No company becomes a "Data Science", "Machine Learning", or "Artificial Intelligence" company overnight. Strictly speaking, "Data Science" isn't really practiced by individuals.
Building Data Science Capabilities
The effective practice of Data Science is something built over time. It is a rich discipline at the border of software development, business and domain knowledge, operations and engineering, and inquiry. It requires you to collect data, structure and update it, seek understanding through exploration, and enrich the raw information before you are able to utilize it in machine learning and artificial intelligence applications. Because of this, building capability is about nurturing teams and cultures.
Most of the time, it's impossible to find "unicorns," those rare individuals who have skills across all of the required domains to guide a project through all the phases required for success. Instead, it's better to create blended teams that are able to work together. Broadly speaking, there are four roles within Data Science -- software development, business analysts, data engineers, and data scientists -- all of which play an important part in a successful data-driven organization.
While each of the roles unlocks new capabilities for the other, you can achieve value at every level of the pyramid.
- Using software developers to create applications that capture information about customer engagement can be very valuable, even if you don't have data engineers to combine it with CRM data.
- Creating a unified customer portfolio through ETL pipelines built by data engineers clarifies relationships and interactions, even if the data isn't being mined in aggregate by business analysts or data scientists.
- Analytics and dashboards built by data analysts using business intelligence tools provides strategic insight, even if you aren't creating machine learning systems to take immediate action.
Data Science Benefits
Beautiful is better than ugly.
Explicit is better than implicit.
Simple is better than complex.
Complex is better than complicated.
--- Zen of Python
While we've seen many implied benefits of Data Science, is is often best to explicit: Data Science tools, processes, and capabilities are transformative and will produce the future-leaders of every industry. It empowers better decisions, allows for more effective customer and faster response to the market, and provides ways to test decisions and dynamically adapt to responses.
Our world is swimming in information, through the interconnection of society by the Internet and mobile we have created the ability to empirically describe our world in entirely new ways. Because that pipeline of information elucidates our shared reality, it is an extremely valuable resource. Data Science is about turning crude data into something useful so that we can gain insight and make better decisions as individuals, organizations, and a human family.

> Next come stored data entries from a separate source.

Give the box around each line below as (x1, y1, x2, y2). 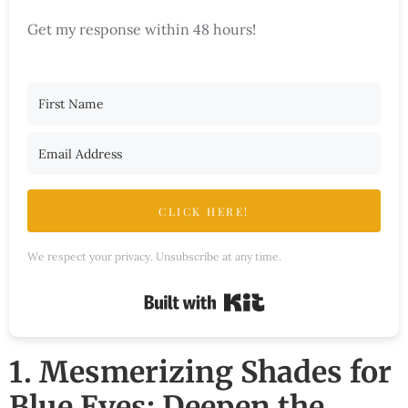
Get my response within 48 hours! (27, 20, 256, 39)
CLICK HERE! (158, 204, 250, 219)
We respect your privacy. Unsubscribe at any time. (27, 250, 281, 264)
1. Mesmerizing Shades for (9, 354, 392, 392)
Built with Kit (264, 288, 356, 308)
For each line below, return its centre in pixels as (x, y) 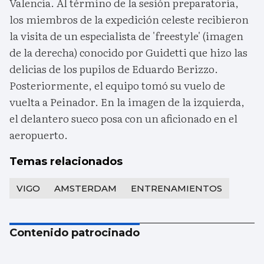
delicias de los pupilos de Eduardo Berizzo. (114, 68)
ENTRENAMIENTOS (176, 188)
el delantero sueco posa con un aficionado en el (123, 118)
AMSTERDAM (85, 188)
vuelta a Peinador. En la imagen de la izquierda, (127, 101)
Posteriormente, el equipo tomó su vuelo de (117, 85)
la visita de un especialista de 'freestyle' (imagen (126, 35)
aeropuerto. (39, 134)
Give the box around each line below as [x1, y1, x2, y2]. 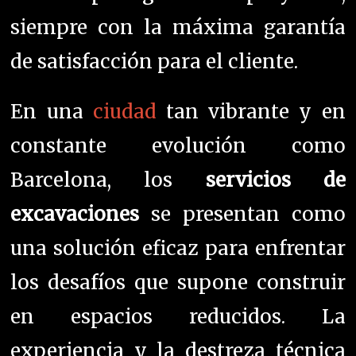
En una [10, 99, 93, 125]
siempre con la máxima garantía [10, 15, 346, 41]
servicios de [205, 168, 346, 193]
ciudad [92, 99, 157, 125]
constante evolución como [10, 133, 346, 159]
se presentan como [139, 202, 346, 227]
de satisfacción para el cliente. [10, 49, 299, 75]
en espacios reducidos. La [10, 304, 346, 330]

We put Data Science to work by building data products, a highly varied set of systems intended to help us answer specific questions. Building such products requires a diverse team -- software developers, business analysts, data engineers, and data scientists -- working together collaboratively. It also requires investment in the capabilities of an organization to collect; manage data flow; explore and transform; aggregate, enrich, and label; and experiment, learn, and optimize.
The potential for what Data Science can achieve is near limitless, it all comes down to having and using the right information. Because of this, the benefits of such investment is enormous and will produce the future leaders in nearly every industry; allowing us to do things that were previously unimaginable.